Billie Dean frowned. “Honey… you’re more than I deserve.” She leaned to kiss Nora’s lips. 

Nora tilted her head. “If I am more than you deserve, you must have done some quite terrible things in your life.” 

“Stop putting yourself down, sugarcube.” Billie Dean sighed. 

“I wasn’t putting myself down, I was putting you down.” 

Billie Dean rolled her eyes. She kissed her on the lips again, cupping her cheeks. “Shut up,” she murmured against them.

Leaning into the soft kiss, Nora rolled over, landing on top of Billie Dean and spreading herself out. She enthusiastically wrapped her arms around her neck and smiled into her kiss with a giggle. _I feel so light all of a sudden…_ She had gone from morose to giddy in a matter of seconds. _Is this normal for me?_ She looked up to Billie Dean, glee and worry mingling in her eyes. Did kissing Billie Dean usually make her so happy? _If so, I would like to never stop._ She broke the kiss and licked her lips. “Um, excuse me, it seems I lost control of my actions for a minute.” 

Billie Dean was taken by surprise, but she definitely didn’t mind. She wrapped her hands around Nora’s body and kept on kissing her, chuckling as she pulled away. She licked her lips as well, opening a big smile. “I like when you do so.” Her hand slipped down to Nora’s ass and squeezed it teasingly. 

Nora didn’t move from on top of her. She draped over Billie Dean’s body with a happy sigh. “I think I’ll be okay,” she decided in a whisper. “I think we’ll be okay.” The rest would come with time, and what she couldn’t remember, she would replace with new memories. It was not a tragedy. She would recover. She would survive. 

“I think so, too.” Billie Dean kissed her forehead, closing her eyes. She took a deep breath, finally feeling herself relaxing. Her body got heavy all of a sudden. 

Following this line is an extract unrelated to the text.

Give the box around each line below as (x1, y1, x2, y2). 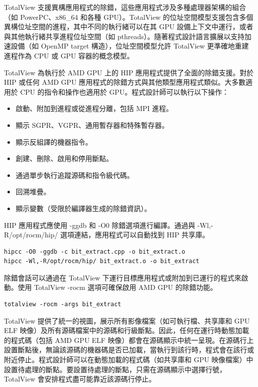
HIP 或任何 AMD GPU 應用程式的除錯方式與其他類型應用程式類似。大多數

Resting her head on Billie Dean’s shoulder, Nora gave a quiet sigh. Billie Dean would sleep, and Nora would cherish her like this until she awoke. Perhaps she would manage to sleep herself, or at least lull herself into a feeling of safety and unconsciousness. “Goodnight, Billie Dean.” 

“Goodnight, sugarcube,” Billie Dean murmured before her breath grew heavy and small snores left her lips. With her arms wrapped securely around Nora, she was safe to sleep. 

…

The next morning, the room was even more yellow than it had been the day before. Nora lay stretched out on her back, admiring the way they had redone it. She loved Billie Dean’s portrait and their stupid, motivational posters, and she missed her magic glass box that she had destroyed. She wanted to take more pictures of Billie Dean while she was asleep. _I don’t know if I could’ve remembered how to work it, anyway._ But she would’ve tried. Nora rolled onto her side, kissed Billie Dean’s forehead, and then tucked her into bed neatly as she stood. _I’ll make her breakfast._ She didn’t know how much, if any, food they had in the Murder House, but she could figure it out. 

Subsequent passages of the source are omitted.